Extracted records
━━━━━━━━━━━━━━━━

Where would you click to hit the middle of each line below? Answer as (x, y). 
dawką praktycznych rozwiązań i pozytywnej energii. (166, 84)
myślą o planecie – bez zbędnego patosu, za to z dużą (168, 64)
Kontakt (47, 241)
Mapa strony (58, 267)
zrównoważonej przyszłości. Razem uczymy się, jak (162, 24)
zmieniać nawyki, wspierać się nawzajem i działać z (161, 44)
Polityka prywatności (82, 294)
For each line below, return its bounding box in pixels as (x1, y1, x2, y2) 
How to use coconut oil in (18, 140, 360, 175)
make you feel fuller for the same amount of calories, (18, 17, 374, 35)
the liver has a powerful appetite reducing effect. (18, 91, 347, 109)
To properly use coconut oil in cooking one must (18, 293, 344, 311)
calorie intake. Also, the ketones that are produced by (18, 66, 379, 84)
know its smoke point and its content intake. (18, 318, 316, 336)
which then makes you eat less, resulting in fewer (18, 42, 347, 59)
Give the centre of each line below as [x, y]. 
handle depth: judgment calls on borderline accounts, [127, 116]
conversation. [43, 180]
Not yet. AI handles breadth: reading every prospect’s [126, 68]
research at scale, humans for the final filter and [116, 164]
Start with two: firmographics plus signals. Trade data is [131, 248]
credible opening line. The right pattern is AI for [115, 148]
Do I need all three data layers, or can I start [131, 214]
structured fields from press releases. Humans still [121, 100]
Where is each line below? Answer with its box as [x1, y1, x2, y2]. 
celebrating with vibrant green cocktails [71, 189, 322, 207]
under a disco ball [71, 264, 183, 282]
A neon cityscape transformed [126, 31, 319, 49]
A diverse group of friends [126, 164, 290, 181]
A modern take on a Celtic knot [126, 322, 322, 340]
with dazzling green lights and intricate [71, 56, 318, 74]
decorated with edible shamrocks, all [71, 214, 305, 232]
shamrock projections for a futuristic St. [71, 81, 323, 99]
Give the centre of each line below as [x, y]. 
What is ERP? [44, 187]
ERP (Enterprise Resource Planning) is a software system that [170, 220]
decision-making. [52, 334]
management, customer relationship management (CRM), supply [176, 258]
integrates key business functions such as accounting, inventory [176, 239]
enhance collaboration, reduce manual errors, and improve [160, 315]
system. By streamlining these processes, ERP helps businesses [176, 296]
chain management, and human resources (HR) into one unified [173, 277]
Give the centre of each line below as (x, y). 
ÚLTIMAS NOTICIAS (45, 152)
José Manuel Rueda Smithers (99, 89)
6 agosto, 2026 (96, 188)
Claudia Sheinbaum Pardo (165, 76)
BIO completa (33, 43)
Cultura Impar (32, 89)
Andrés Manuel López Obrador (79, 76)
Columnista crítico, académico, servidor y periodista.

━━━━━━━━━━━━━━━━

### WHAT THE TASK ASKS
In the entries above, find each line with the word "Where" and show it.

### EXERCISE RESPONSE
Where would you click to hit the middle of each line below? Answer as (x, y). 
Where is each line below? Answer with its box as [x1, y1, x2, y2]. 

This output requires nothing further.